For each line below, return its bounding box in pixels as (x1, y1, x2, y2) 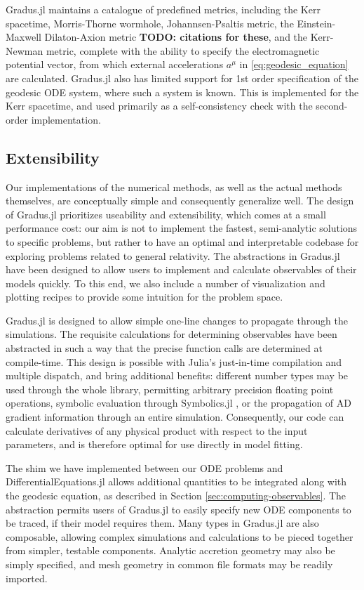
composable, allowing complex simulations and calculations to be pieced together (6, 529, 353, 544)
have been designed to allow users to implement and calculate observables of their (6, 262, 357, 277)
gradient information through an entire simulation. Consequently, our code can (6, 409, 344, 424)
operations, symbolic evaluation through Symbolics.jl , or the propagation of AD (6, 395, 351, 410)
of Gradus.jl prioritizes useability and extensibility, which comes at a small (6, 206, 326, 221)
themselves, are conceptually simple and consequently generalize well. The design (6, 193, 354, 208)
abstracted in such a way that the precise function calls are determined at (6, 341, 323, 355)
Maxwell (6, 29, 41, 44)

□ □ □

● **Problem description**
Give every record back exactly as it reads, with no images.

● **Exercise solution**
For each line below, return its bounding box in pixels as (x1, y1, x2, y2) 
composable, allowing complex simulations and calculations to be pieced together (6, 529, 353, 544)
have been designed to allow users to implement and calculate observables of their (6, 262, 357, 277)
gradient information through an entire simulation. Consequently, our code can (6, 409, 344, 424)
operations, symbolic evaluation through Symbolics.jl , or the propagation of AD (6, 395, 351, 410)
of Gradus.jl prioritizes useability and extensibility, which comes at a small (6, 206, 326, 221)
themselves, are conceptually simple and consequently generalize well. The design (6, 193, 354, 208)
abstracted in such a way that the precise function calls are determined at (6, 341, 323, 355)
Maxwell (6, 29, 41, 44)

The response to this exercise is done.